The full-frame pipeline is currently resolution-locked to 360p → 720p. Other input resolutions fall back to the tiled pipeline at 5-10 FPS. Additional resolution-specific models (480p, 1080p) can be exported from our training pipeline but aren't bundled yet to keep the app size small.

All benchmarks are on M4 Max. The M1 has the same 16 ANE cores but an older microarchitecture - we expect lower but still-realtime throughput. We haven't published M1 numbers because we haven't tested on that hardware.

Real-time streaming upscale is also supported via WebSocket - a persistent FrameSession processes individual frames with zero-allocation reuse. The streaming path achieves similar per-frame latency but is bounded by network transport rather than compute.

PiperSR video upscale is available in [ToolPiper](https://modelpiper.com/docs/toolpiper) via the `/v1/video/upscale` REST endpoint and the `video_upscale` MCP tool.

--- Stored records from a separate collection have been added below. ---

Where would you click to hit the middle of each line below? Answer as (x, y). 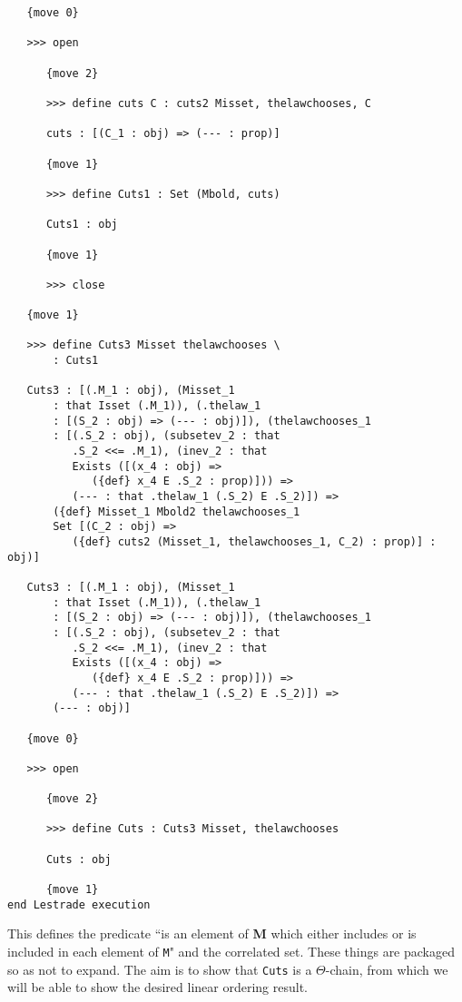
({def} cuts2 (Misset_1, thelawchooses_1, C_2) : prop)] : (254, 541)
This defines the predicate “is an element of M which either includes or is (212, 933)
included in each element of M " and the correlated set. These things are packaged (231, 951)
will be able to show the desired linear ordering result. (157, 987)
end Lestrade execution (79, 904)
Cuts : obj (79, 859)
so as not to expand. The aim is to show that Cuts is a (160, 969)
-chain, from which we (387, 969)
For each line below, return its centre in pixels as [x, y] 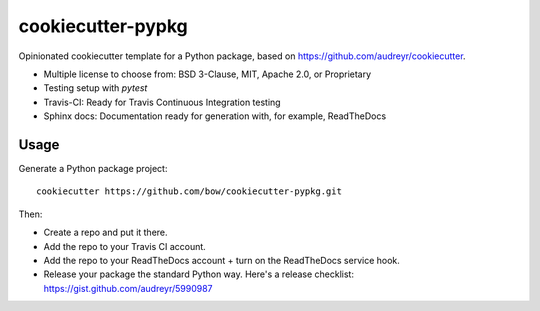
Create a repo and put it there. [106, 232]
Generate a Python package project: [93, 169]
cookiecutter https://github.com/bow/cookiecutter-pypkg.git [189, 191]
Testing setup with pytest [95, 88]
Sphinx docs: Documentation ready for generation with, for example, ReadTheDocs [215, 116]
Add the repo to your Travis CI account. [125, 246]
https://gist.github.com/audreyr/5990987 [128, 288]
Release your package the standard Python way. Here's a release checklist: [199, 274]

_This is a technical paper in the [local-first AI on macOS](/blog/local-first-ai-macos) series. For a user-focused guide, see [Local Video Upscale on Mac](/blog/local-video-upscale-mac). For the model architecture and benchmarks, see [PiperSR: Open-Source ANE Super-Resolution](/blog/pipersr-open-source-ane-super-resolution)._

## FAQ

### What hardware do I need for 44 FPS video upscale?

The 44.4 FPS benchmark was measured on M4 Max. Any Mac with Apple Silicon (M1 or later) can run PiperSR, though FPS will vary by chip. The full-frame pipeline requires 640×360 input - other resolutions fall back to the tiled pipeline at 5-10 FPS.

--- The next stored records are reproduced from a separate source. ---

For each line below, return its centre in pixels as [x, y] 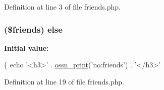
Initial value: [26, 48]
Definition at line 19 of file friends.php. [64, 81]
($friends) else [33, 29]
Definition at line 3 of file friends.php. [62, 7]
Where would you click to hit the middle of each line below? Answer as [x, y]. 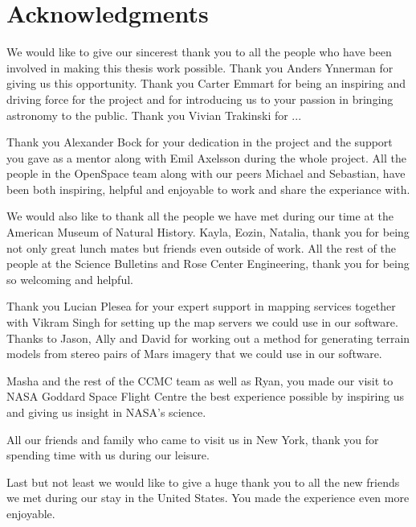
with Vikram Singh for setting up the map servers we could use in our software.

### Can PiperSR upscale to 4K?

Currently PiperSR is a 2× model optimized for 360p→720p. 4K upscale would require a 4× model or two sequential passes. The resolution-locked full-frame path only handles 640×360 input - other resolutions use the slower tiled pipeline.

### Why is PiperSR faster than Real-ESRGAN?

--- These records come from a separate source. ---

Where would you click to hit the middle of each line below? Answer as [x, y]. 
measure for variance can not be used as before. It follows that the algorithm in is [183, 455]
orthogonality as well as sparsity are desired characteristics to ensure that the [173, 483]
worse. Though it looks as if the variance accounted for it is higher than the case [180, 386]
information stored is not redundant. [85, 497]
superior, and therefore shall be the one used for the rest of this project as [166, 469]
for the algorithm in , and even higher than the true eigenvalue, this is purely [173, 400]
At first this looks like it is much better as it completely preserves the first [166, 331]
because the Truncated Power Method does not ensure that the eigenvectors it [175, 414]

PiperSR is purpose-built for Apple Neural Engine - every operation runs natively on ANE with no GPU fallback. Real-ESRGAN targets GPU with attention layers and operations that are inefficient on ANE. Combined with full-frame inference (1 dispatch vs 66 tiles) and double-buffering, PiperSR achieves 10-20× higher throughput on Apple Silicon.